TASK:
Your answer should consist of the lines in the listing that hold "Index".
•••••
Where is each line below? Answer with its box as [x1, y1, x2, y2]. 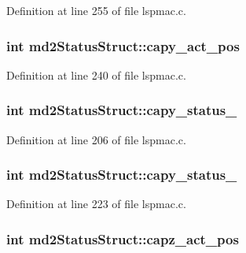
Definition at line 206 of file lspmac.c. [6, 131, 186, 147]
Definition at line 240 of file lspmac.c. [6, 66, 186, 83]
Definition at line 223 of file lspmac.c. [6, 195, 186, 212]
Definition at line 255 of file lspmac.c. [6, 2, 186, 18]
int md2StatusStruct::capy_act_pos [6, 35, 240, 55]
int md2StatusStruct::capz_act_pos [6, 229, 239, 248]
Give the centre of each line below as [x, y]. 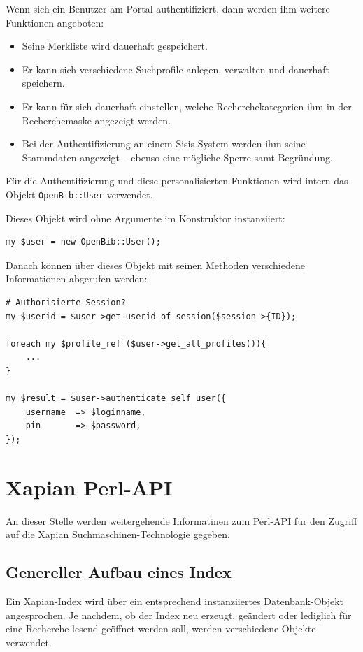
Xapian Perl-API [89, 487]
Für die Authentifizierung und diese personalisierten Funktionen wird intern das [177, 181]
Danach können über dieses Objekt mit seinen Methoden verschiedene [155, 265]
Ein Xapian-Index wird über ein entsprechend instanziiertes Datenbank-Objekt [175, 601]
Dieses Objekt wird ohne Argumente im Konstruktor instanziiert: [145, 218]
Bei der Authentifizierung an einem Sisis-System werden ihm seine [164, 144]
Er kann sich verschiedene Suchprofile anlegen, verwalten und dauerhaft [176, 69]
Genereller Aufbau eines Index [119, 572]
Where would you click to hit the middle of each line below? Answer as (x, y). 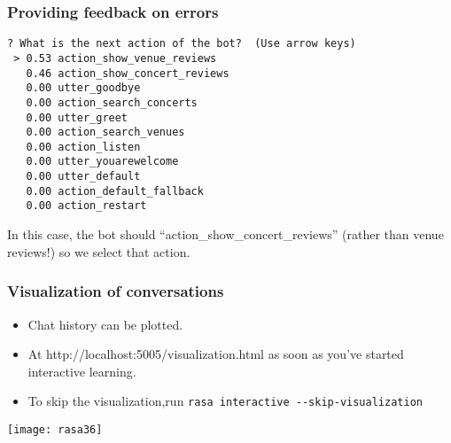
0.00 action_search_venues (105, 132)
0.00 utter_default (83, 177)
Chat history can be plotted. (105, 324)
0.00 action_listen (83, 147)
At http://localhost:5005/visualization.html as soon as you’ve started (216, 354)
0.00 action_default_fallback (115, 191)
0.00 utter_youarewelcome (102, 162)
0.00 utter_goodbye (83, 88)
•••••
RESPONSE TO THIS TASK:
Ein Xapian-Index wird über ein entsprechend instanziiertes Datenbank-Objekt [175, 601]
Genereller Aufbau eines Index [119, 572]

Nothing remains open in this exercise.